BY SAMANTHA PANGRAZIO
Department of Homeland Security avoids shutdown with 7-day funding extension
Congress passed a bill to provide funding to Homeland Security for another week after coming close to a partial shutdown of the department. The GOP-dominated House wanted to deliberate options that could repeal President Obama’s controversial executive immigration mandate. If an agreement is not reached after this week, the United States could face real threats to national security with terrorism brewing strongly in the Middle East. Many senators believe the immigration mandate is unconstitutional, leaving several loopholes that could prove destructive to security and the economy.
Victims of forced sterilization to receive compensation
The state of Virginia, under a law called the Virginia Eugenical Sterilization Act, forced involuntary sterilization upon 7,000 victims from 1924 to 1979. Victims were individuals that the state deemed “genetically defective” and were sterilized in the name of “improving humankind genetics.” Presently, eugenics is condemned nationally because of its severe restriction of human freedom. Virginia is the second state to seek compensation for victims, following North Carolina in 2013. It is estimated that 65,000 Americans in 33 states were victims of this practice.
San Diego settlement gives Mexican immigrants a second chance to stay in U.S.
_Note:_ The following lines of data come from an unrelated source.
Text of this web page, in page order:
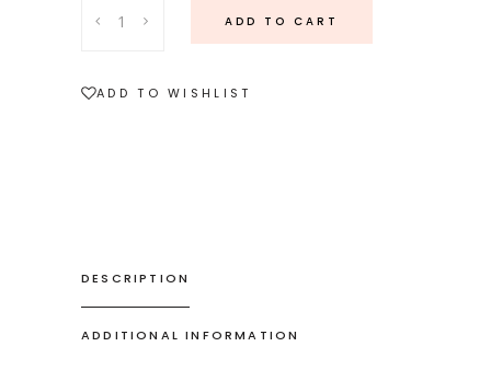
ADD TO CART
ADD TO WISHLIST
DESCRIPTION
ADDITIONAL INFORMATION
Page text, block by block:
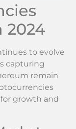
2024
to evolve
capturing
remain
growth and
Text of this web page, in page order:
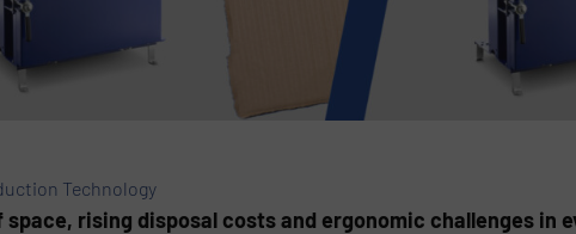
Technology
space, rising disposal costs and ergonomic challenges in
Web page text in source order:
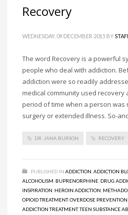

Up to 30,000 immigrants from Mexico voluntarily expelled in southern California will receive a second opportunity to apply for citizenship. The American Civil Liberties Union of Los Angeles and San Diego filed the lawsuit against Homeland Security officials claiming the officials used deceptive tactics to persuade Mexicans to leave the United States voluntarily. They claim the immigrants were not fully informed of the consequences of their decision – including a 10-year ban on applying for citizenship. Those who fit the criteria and were deported from June 2009 through August 2014 are now eligible for re-entry to make their case.